*Action item*. Look through the data below for the line with "l’existència de Yang-Mills", and transcribe it exactly together with each line after it up to and including the line with "l’existència i regularitat". Give nothing else.

───

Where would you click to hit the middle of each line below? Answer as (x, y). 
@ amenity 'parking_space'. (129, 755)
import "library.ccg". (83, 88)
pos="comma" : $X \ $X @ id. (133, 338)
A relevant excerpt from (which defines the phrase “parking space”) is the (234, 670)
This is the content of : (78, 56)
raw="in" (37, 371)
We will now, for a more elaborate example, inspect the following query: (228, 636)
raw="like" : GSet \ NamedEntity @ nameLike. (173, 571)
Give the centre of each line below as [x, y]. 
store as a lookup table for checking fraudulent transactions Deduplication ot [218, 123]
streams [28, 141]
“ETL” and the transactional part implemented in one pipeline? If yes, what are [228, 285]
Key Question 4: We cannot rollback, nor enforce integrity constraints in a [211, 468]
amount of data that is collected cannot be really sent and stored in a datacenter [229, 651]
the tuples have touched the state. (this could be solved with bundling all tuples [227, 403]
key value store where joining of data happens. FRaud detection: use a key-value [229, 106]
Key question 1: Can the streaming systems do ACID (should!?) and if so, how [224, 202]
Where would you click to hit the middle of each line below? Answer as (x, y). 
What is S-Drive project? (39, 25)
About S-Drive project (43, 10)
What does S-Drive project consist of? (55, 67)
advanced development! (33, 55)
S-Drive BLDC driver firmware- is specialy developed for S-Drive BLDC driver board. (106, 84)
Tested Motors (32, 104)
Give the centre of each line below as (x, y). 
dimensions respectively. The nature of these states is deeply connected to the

───

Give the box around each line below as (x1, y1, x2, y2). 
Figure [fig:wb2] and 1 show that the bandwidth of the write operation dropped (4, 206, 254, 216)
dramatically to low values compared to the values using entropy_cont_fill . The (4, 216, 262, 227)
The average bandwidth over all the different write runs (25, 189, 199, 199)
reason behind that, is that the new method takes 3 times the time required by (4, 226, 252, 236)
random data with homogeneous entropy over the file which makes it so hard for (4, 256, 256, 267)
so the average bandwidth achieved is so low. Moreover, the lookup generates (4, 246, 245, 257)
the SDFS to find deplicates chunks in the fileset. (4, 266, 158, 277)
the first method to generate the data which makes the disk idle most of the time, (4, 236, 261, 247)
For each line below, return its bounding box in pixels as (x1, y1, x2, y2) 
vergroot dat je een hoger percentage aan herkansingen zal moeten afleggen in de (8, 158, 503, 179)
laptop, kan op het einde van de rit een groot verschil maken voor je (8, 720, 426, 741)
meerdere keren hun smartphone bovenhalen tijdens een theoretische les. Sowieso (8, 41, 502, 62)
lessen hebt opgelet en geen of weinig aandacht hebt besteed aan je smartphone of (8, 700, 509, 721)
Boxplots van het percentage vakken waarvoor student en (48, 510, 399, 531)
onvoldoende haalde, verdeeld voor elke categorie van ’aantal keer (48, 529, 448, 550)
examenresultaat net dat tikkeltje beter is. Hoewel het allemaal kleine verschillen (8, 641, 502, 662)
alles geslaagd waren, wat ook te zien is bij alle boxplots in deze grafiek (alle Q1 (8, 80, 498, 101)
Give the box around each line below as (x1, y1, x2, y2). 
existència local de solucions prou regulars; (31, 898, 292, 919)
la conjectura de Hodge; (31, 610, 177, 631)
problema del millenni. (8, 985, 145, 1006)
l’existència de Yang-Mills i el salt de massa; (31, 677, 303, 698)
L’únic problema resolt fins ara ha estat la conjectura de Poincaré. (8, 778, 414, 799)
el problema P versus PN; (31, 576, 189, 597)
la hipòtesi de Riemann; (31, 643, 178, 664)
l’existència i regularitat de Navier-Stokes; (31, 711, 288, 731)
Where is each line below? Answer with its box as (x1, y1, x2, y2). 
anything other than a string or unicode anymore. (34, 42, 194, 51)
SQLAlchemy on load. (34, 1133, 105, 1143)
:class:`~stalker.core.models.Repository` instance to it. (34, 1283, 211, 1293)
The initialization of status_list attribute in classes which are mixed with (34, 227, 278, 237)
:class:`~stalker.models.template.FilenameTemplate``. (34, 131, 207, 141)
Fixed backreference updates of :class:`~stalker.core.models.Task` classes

───

*Your solution*.
l’existència de Yang-Mills i el salt de massa; (31, 677, 303, 698)
L’únic problema resolt fins ara ha estat la conjectura de Poincaré. (8, 778, 414, 799)
el problema P versus PN; (31, 576, 189, 597)
la hipòtesi de Riemann; (31, 643, 178, 664)
l’existència i regularitat de Navier-Stokes; (31, 711, 288, 731)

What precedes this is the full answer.